POI Clustering Using Confidence Levels to Filter Noise
Find Innovative SolutionsGenerate Solutions
Solution Overview
Problem
Current methods for identifying points of interest (POI) from user track information are unreliable as they only consider historical location data and cannot accurately represent frequently visited locations that are important to the user, leading to low reliability and reference value.
Innovation Solution
A clustering method that acquires locating points within a preset period, generates stay points based on geographic proximity and time intervals, calculates confidence levels based on movement states, and clusters density-connected trusted stay points to form POIs, improving reliability and reference value by filtering out noise points.
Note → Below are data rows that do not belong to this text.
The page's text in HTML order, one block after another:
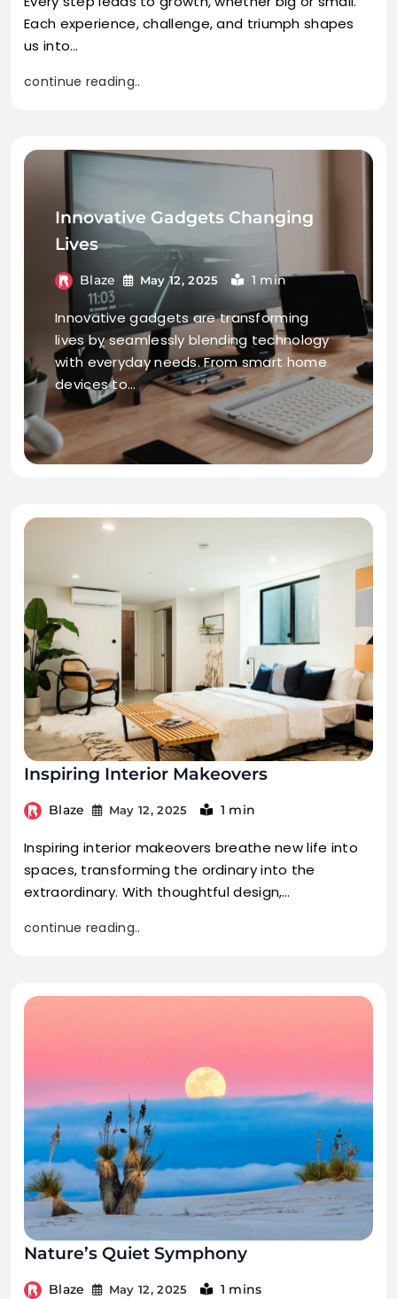
Each experience, challenge, and triumph shapes
us into…
continue reading..
Innovative Gadgets Changing
Lives
Blaze May 12, 2025 1 min
Innovative gadgets are transforming
lives by seamlessly blending technology
with everyday needs. From smart home
devices to…
continue reading..
Inspiring Interior Makeovers
Blaze May 12, 2025 1 min
Inspiring interior makeovers breathe new life into
spaces, transforming the ordinary into the
extraordinary. With thoughtful design,…
continue reading..
Nature’s Quiet Symphony
Blaze May 12, 2025 1 mins
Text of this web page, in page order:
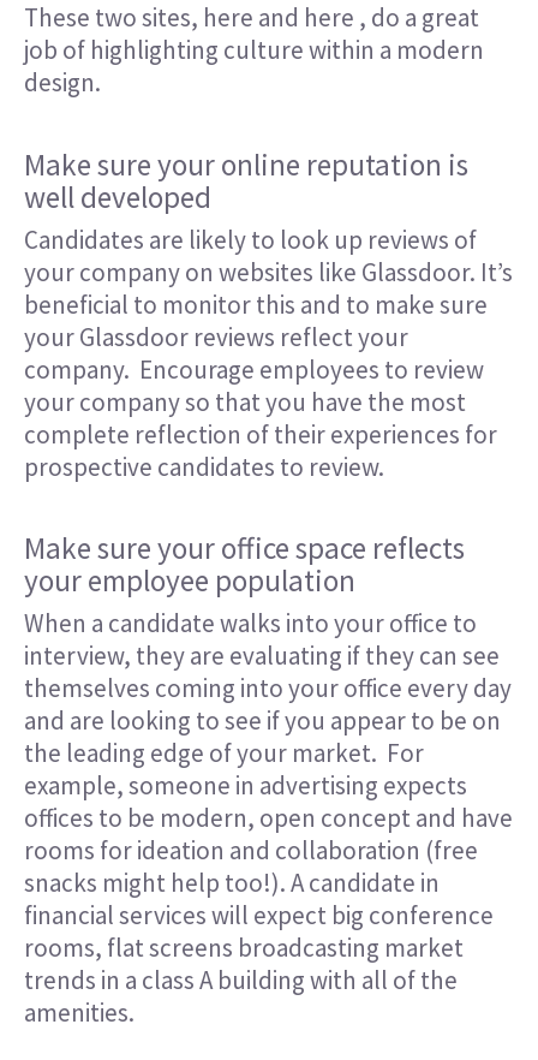
These two sites, here and here , do a great
job of highlighting culture within a modern
design.
Make sure your online reputation is
well developed
Candidates are likely to look up reviews of
your company on websites like Glassdoor. It’s
beneficial to monitor this and to make sure
your Glassdoor reviews reflect your
company. Encourage employees to review
your company so that you have the most
complete reflection of their experiences for
prospective candidates to review.
Make sure your office space reflects
your employee population
When a candidate walks into your office to
interview, they are evaluating if they can see
themselves coming into your office every day
and are looking to see if you appear to be on
the leading edge of your market. For
example, someone in advertising expects
offices to be modern, open concept and have
rooms for ideation and collaboration (free
snacks might help too!). A candidate in
financial services will expect big conference
rooms, flat screens broadcasting market
trends in a class A building with all of the
amenities.
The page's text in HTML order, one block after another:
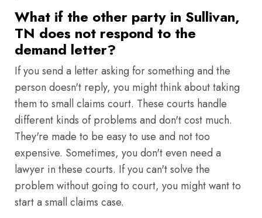
What if the other party in Sullivan,
TN does not respond to the
demand letter?
If you send a letter asking for something and the
person doesn't reply, you might think about taking
them to small claims court. These courts handle
different kinds of problems and don't cost much.
They're made to be easy to use and not too
expensive. Sometimes, you don't even need a
lawyer in these courts. If you can't solve the
problem without going to court, you might want to
start a small claims case.
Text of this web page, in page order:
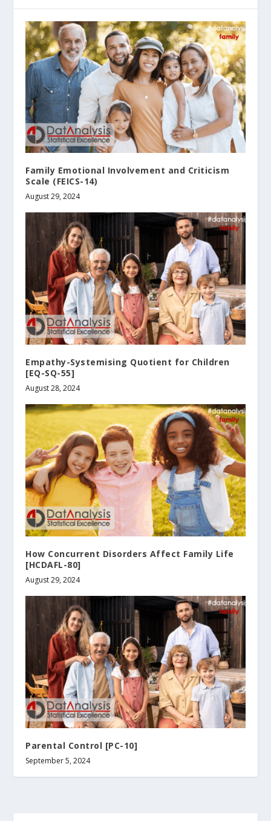
Family Emotional Involvement and Criticism
Scale (FEICS-14)
August 29, 2024
Empathy-Systemising Quotient for Children
[EQ-SQ-55]
August 28, 2024
How Concurrent Disorders Affect Family Life
[HCDAFL-80]
August 29, 2024
Parental Control [PC-10]
September 5, 2024
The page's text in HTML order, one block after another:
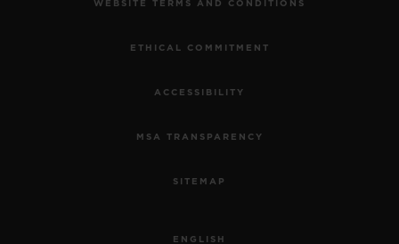
WEBSITE TERMS AND CONDITIONS
ETHICAL COMMITMENT
ACCESSIBILITY
MSA TRANSPARENCY
SITEMAP
ENGLISH

Engineering Contradictions & Design Principles
Engineering Contradiction Analysis
1Reliability
If only historical location data is referred to for POI exploration, then the method is simple, but reliability and reference value of the explored POI are low
Solution Approach 1:
The patent segments the POI exploration process into multiple independent modules: stay point detection module, confidence level calculation module, and POI exploration module. Each module processes specific aspects of the data independently, improving reliability through systematic analysis while maintaining manageable complexity through modular design.
Solution Approach 2:
The patent introduces a new dimension of analysis by calculating confidence levels based on multiple factors including time intervals, spatial distances, and user behavior patterns. This multi-dimensional approach enhances POI reliability by considering additional parameters beyond simple location data.
2Reliability
If stay points are extracted by using spatial and temporal dimensions, then a single visit can be represented, but a POI place that is of great importance cannot be represented
Solution Approach 1:
The patent dynamically adjusts extraction parameters including time thresholds, spatial distance thresholds, and confidence level thresholds based on the specific characteristics of the data. This adaptive parameter adjustment enables accurate representation of important POI places while filtering out less significant locations.
Solution Approach 2:
The patent implements a feedback mechanism where confidence levels are calculated based on multiple factors including time intervals and spatial patterns, and this confidence information feeds back into the POI exploration process to improve the accuracy of identifying important locations.
3Reliability
If multiple locating points are clustered without confidence level filtering, then processing is faster, but noise points such as layover and jump points cannot be filtered out
Solution Approach 1:
The patent performs preliminary confidence level calculation and filtering before the final POI clustering process. By pre-identifying and filtering noise points such as layover and jump points based on confidence thresholds, the subsequent clustering operates on cleaner data, maintaining processing efficiency while improving data purity.
Solution Approach 2:
The patent extracts and removes noise points (layover points, jump points, pass-through points) from the locating point set before performing POI clustering. This extraction of harmful elements improves the purity of the final POI data while the selective filtering maintains reasonable processing efficiency.
Data Source
AI summary
A clustering method for a point of interest and a related apparatus are provided. The clustering method for a point of interest includes: acquiring a locating point set of a user within a preset period; generating a stay point set according to the locating point set, where each stay point in the stay point set represents one hot area; calculating a confidence level of each stay point in the stay point set; obtaining a trusted stay point from the stay point set by means of screening according to the confidence level of each stay point in the stay point set; and clustering density-connected trusted stay points to form a point of interest. By using technical solutions provided in the present disclosure, reliability and reference value of a POI can be effectively improved.